Cameroon: Homeless trans woman illustrates what U.S. cutbacks have done

Yas needs shelter and health care, but Cameroon lacks resources to help

Homeless transgender woman Yas
Homeless transgender woman Yas

COMMENTARY

In Douala, Yas, a 37-year-old trans woman, lives in extreme poverty and constant danger. Rejected by her family and a victim of repeated violence, she is now homeless, without healthcare and without protection. Her situation illustrates the dramatic vulnerability of trans people in Cameroon, deprived of refuge and support.

Disappearance of shelters, worsening vulnerabilities

In the past, a few shelters accepted LGBTI people, providing them a minimal level of  safety. But since the United States suspended Pepfar funding, these spaces have disappeared.
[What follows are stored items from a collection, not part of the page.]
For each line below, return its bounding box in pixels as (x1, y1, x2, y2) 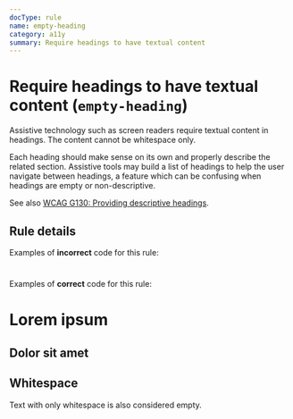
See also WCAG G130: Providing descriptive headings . (9, 197, 210, 208)
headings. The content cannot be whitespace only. (9, 135, 197, 146)
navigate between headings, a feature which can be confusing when (9, 171, 262, 181)
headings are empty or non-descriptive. (9, 180, 156, 191)
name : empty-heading (9, 21, 87, 30)
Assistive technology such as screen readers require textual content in (9, 125, 269, 136)
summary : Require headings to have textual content (9, 38, 205, 47)
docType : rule (9, 13, 63, 22)
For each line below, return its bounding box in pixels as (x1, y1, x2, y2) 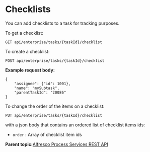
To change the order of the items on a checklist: (5, 103, 105, 109)
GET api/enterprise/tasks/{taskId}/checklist (5, 39, 102, 45)
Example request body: (5, 67, 55, 73)
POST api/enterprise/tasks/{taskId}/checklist (5, 58, 105, 63)
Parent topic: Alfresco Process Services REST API (5, 141, 108, 147)
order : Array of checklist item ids (12, 131, 82, 137)
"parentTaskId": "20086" (14, 90, 66, 95)
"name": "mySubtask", (14, 86, 59, 91)
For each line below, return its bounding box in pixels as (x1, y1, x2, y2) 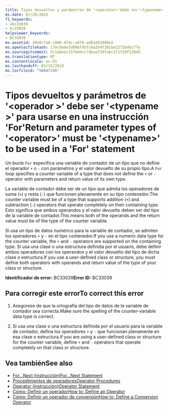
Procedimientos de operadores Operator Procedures (12, 378, 121, 384)
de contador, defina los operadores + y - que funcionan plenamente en (12, 328, 160, 335)
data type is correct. (12, 313, 55, 319)
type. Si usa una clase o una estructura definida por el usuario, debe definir (5, 243, 162, 250)
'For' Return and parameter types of (5, 122, 157, 133)
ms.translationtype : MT (5, 54, 55, 59)
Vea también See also (5, 359, 73, 368)
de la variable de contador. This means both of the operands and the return (5, 212, 160, 218)
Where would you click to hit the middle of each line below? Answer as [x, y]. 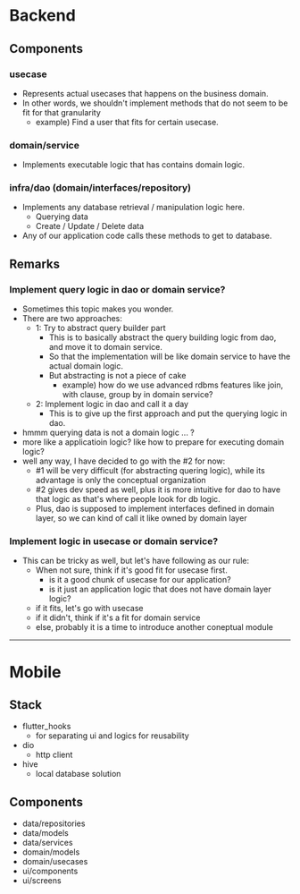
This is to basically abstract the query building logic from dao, [162, 337]
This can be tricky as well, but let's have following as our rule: [136, 561]
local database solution [78, 774]
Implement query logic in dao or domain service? [117, 289]
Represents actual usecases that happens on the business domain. [146, 93]
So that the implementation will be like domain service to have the [170, 357]
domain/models [51, 852]
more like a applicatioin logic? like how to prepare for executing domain [153, 442]
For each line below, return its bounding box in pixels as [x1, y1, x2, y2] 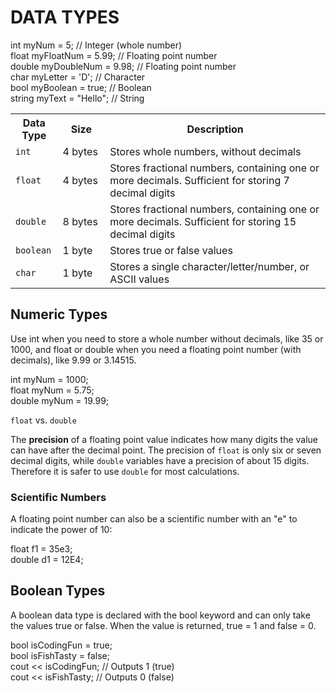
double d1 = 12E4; [10, 554, 84, 566]
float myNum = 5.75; [10, 384, 95, 396]
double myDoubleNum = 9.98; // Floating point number [10, 60, 237, 72]
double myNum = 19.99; [10, 394, 110, 406]
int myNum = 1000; [10, 373, 89, 385]
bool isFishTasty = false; [10, 649, 110, 661]
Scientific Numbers [10, 490, 107, 504]
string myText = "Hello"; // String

Douala now has no shelters to accommodate victims of rejection and violence. Yas is emblematic of this neglect: For two months, she has been surviving in an abandoned hair salon, exposed to insecurity and stigmatization, in precarious conditions where she tries to keep fellow squatters unaware of her gender identity, .

Unanswered appeals

Despite appeals from the Global Fund through the non-profit organization JAPSSO, no solution has been found for Yas. Follow-up efforts by the non-profit SOS Solidarity Rights and Health similarly left Yas without safe accommodation or medical care.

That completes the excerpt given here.